The former parish of Kilbucho, now united in Broughton, Glenholm and Kilbucho, has an area of 6,710 acres. It forms a valley between Cardon Hill on the south and Hartree Hills on the north, however the land is mainly level with a very slight inclination towards Biggar Water.
Kilbucho is "fenced" in by hills on three sides, including some of the highest in southern Scotland east of Galloway. Coulter Fell is near here.

The manors of Kilbucho and Thriepland are mentioned in writs of 13th century.

The area is strongly connected with John Buchan, the author of The Thirty Nine Steps and former governor general of Canada. It is thought that the inspiration for his 1927 novel Witch Wood comes from this particular area.

==Kilbucho Manse==

The former manse (later converted to a farmhouse) dates from 1751, and has a rectangular form laid out on an east-west axes.
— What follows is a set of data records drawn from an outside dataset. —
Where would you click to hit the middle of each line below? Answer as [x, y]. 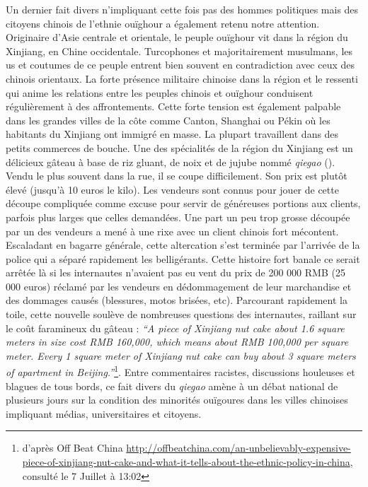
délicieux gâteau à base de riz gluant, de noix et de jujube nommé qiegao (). [171, 162]
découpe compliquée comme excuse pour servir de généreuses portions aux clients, [183, 203]
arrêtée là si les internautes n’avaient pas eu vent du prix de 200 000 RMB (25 [176, 272]
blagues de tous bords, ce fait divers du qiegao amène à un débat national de [172, 386]
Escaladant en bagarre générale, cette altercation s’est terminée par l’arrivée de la [183, 245]
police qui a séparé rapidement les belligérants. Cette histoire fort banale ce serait [183, 258]
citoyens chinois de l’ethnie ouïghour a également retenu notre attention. [163, 23]
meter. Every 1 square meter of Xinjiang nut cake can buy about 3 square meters [181, 355]
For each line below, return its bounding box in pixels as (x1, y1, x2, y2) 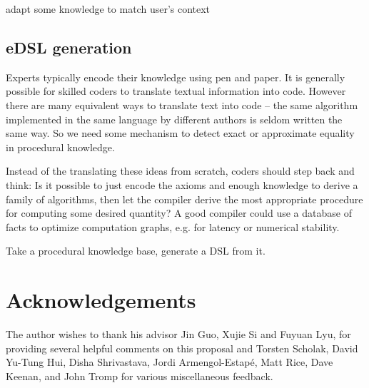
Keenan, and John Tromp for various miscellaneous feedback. (6, 368, 273, 383)
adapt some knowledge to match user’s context (6, 1, 211, 16)
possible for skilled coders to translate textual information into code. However (6, 83, 346, 98)
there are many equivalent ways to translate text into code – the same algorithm (6, 97, 358, 112)
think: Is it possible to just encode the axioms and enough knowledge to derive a (6, 177, 358, 192)
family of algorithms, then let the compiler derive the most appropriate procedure (6, 191, 363, 206)
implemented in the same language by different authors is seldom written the (6, 111, 343, 126)
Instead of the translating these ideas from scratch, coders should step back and (6, 163, 355, 178)
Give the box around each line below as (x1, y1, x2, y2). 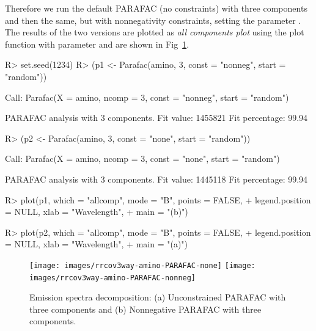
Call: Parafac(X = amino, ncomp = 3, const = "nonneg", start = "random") (5, 90, 289, 103)
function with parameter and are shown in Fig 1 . (5, 37, 189, 50)
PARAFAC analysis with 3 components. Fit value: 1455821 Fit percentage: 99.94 (5, 111, 308, 124)
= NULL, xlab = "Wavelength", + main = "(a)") (5, 238, 188, 250)
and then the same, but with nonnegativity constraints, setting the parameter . (5, 13, 301, 26)
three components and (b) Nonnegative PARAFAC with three (29, 302, 262, 315)
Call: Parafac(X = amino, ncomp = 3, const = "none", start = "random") (5, 152, 280, 165)
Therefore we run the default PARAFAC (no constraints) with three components (5, 2, 307, 14)
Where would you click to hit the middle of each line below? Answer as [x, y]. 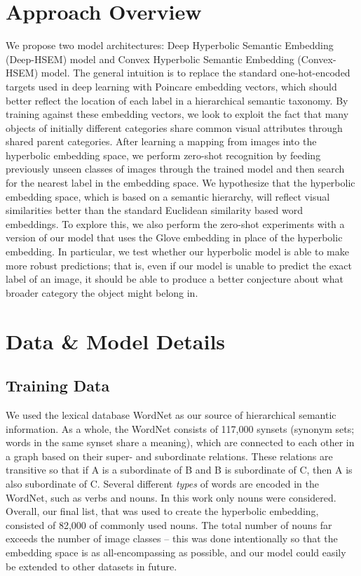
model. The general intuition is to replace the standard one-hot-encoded [196, 73]
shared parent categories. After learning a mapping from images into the [161, 141]
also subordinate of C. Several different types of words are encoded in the [162, 483]
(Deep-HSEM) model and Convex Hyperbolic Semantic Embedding [150, 59]
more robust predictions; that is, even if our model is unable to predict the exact [179, 265]
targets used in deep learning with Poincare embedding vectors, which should [171, 86]
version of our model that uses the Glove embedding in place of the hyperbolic [174, 237]
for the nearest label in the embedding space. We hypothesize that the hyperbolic [180, 183]
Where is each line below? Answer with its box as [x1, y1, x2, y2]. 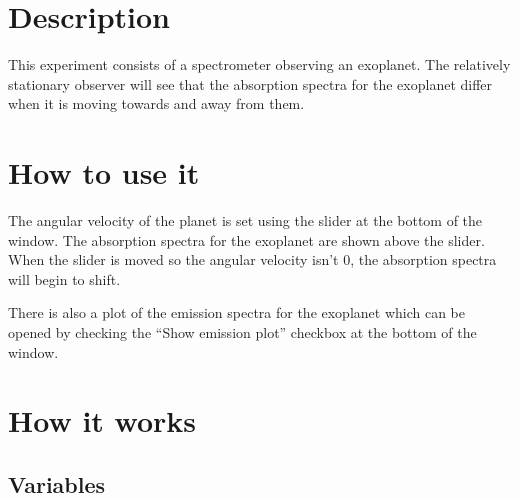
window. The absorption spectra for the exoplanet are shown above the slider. [8, 229, 485, 250]
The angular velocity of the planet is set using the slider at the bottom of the [8, 210, 483, 231]
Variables [8, 468, 106, 499]
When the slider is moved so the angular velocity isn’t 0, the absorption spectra [8, 249, 497, 270]
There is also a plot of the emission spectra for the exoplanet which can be [8, 302, 466, 323]
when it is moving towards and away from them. [8, 93, 305, 114]
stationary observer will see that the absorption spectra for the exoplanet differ [8, 73, 493, 94]
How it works [8, 400, 197, 441]

It lies 50m SE of the ruined church. The interior incorporates a stone lintel from the 17th century, likely brought from the earlier manse.

==White Hill==

West of Kilbucho stands White Hill (399m OD) where stands an important Ancient Monument: an Iron Age palisaded enclosure approximately 150 x 100m with an intact inner circle and substantially intact outer circle and with further concentric defences a further 50m beyond.